* BRIEF *
Restate word for word the run of lines that begins at the one containing "Medical Assistant" and ends at the last line of the listing.

+++ DATA EXCERPTS +++

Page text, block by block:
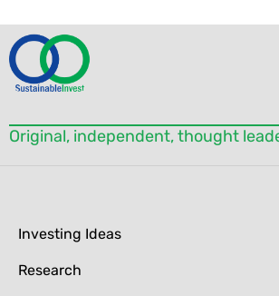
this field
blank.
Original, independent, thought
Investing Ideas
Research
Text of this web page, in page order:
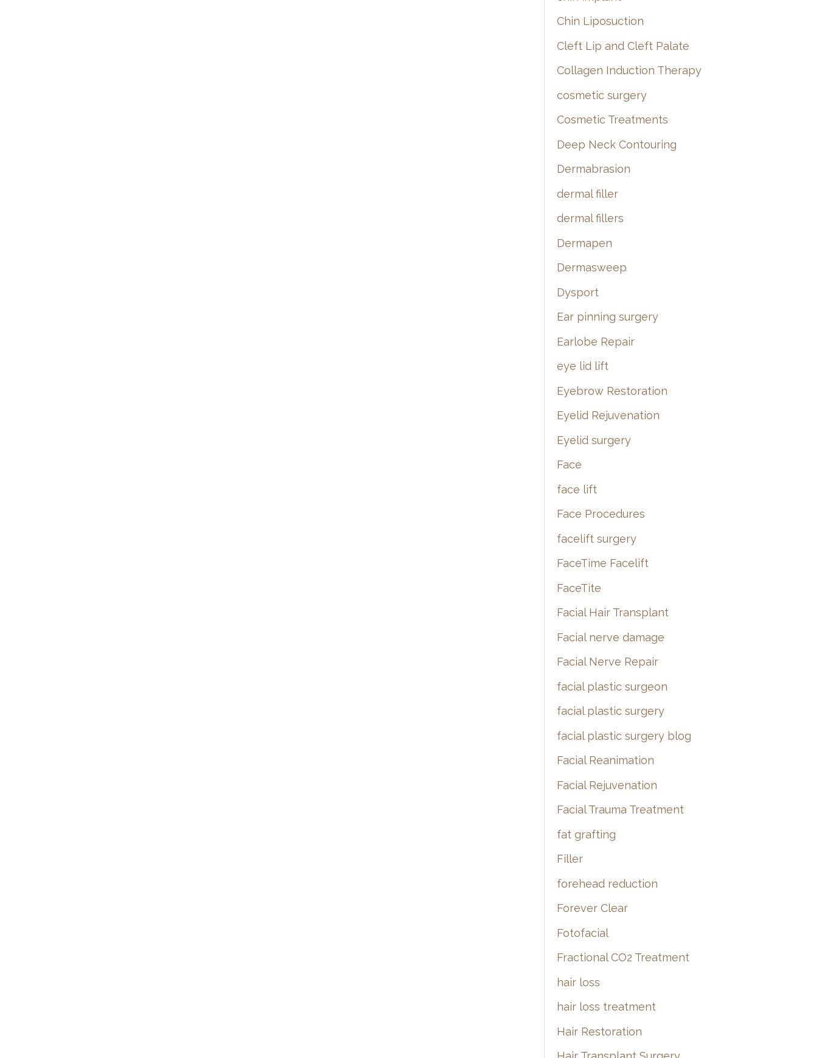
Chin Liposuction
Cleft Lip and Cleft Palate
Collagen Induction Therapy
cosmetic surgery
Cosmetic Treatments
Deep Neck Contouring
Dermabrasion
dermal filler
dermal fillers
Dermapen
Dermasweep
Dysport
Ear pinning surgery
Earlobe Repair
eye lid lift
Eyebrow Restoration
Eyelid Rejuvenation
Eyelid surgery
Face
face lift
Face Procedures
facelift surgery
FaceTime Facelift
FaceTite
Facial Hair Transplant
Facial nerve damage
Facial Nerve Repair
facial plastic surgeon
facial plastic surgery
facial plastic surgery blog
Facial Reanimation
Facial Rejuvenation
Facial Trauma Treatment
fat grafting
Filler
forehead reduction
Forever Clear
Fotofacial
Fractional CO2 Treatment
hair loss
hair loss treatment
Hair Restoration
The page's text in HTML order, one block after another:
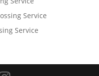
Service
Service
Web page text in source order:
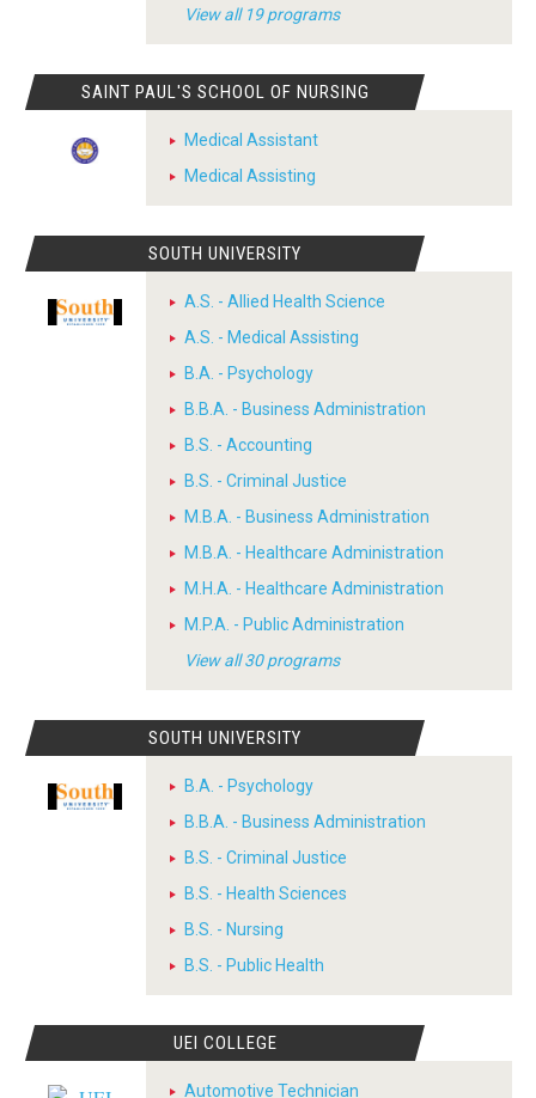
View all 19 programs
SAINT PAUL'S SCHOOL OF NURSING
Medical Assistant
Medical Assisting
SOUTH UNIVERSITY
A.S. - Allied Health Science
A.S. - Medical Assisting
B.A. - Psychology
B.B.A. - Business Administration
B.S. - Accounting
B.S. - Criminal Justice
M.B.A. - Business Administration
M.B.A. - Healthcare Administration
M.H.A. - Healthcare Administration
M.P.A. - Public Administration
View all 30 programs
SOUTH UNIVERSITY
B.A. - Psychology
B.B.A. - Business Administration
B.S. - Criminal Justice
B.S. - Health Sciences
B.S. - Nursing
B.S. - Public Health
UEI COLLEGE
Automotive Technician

+++

* RESULT *
Medical Assistant
Medical Assisting
SOUTH UNIVERSITY
A.S. - Allied Health Science
A.S. - Medical Assisting
B.A. - Psychology
B.B.A. - Business Administration
B.S. - Accounting
B.S. - Criminal Justice
M.B.A. - Business Administration
M.B.A. - Healthcare Administration
M.H.A. - Healthcare Administration
M.P.A. - Public Administration
View all 30 programs
SOUTH UNIVERSITY
B.A. - Psychology
B.B.A. - Business Administration
B.S. - Criminal Justice
B.S. - Health Sciences
B.S. - Nursing
B.S. - Public Health
UEI COLLEGE
Automotive Technician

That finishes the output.